─── DATASET EXTRACT

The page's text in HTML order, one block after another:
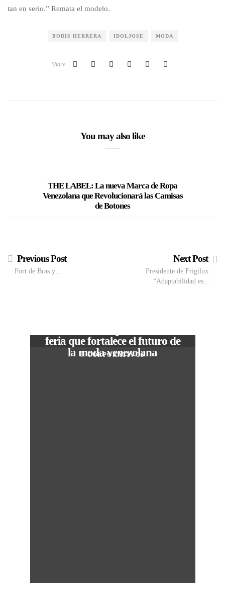
tan en serio.” Remata el modelo.
BORIS HERRERA IDOLJOSE MODA
Share
You may also like
THE LABEL: La nueva Marca de Ropa
Venezolana que Revolucionará las Camisas
de Botones
Previous Post
Port de Bras y…
Next Post
Presidente de Frigilux:
“Adaptabilidad es…
In CORPORATIVOS
feria que fortalece el futuro de
la moda venezolana
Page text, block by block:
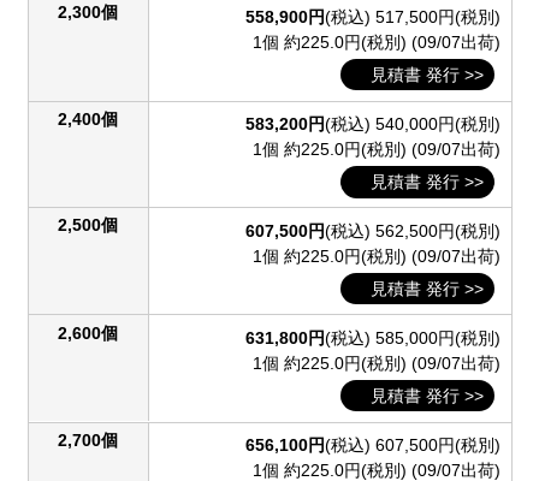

──────

— TASK DIRECTIONS —
Extract every line of the data exactly; pictures stay out.

— TASK RESULT —
The page's text in HTML order, one block after another:
tan en serio.” Remata el modelo.
BORIS HERRERA IDOLJOSE MODA
Share
You may also like
THE LABEL: La nueva Marca de Ropa
Venezolana que Revolucionará las Camisas
de Botones
Previous Post
Port de Bras y…
Next Post
Presidente de Frigilux:
“Adaptabilidad es…
In CORPORATIVOS
feria que fortalece el futuro de
la moda venezolana
Page text, block by block:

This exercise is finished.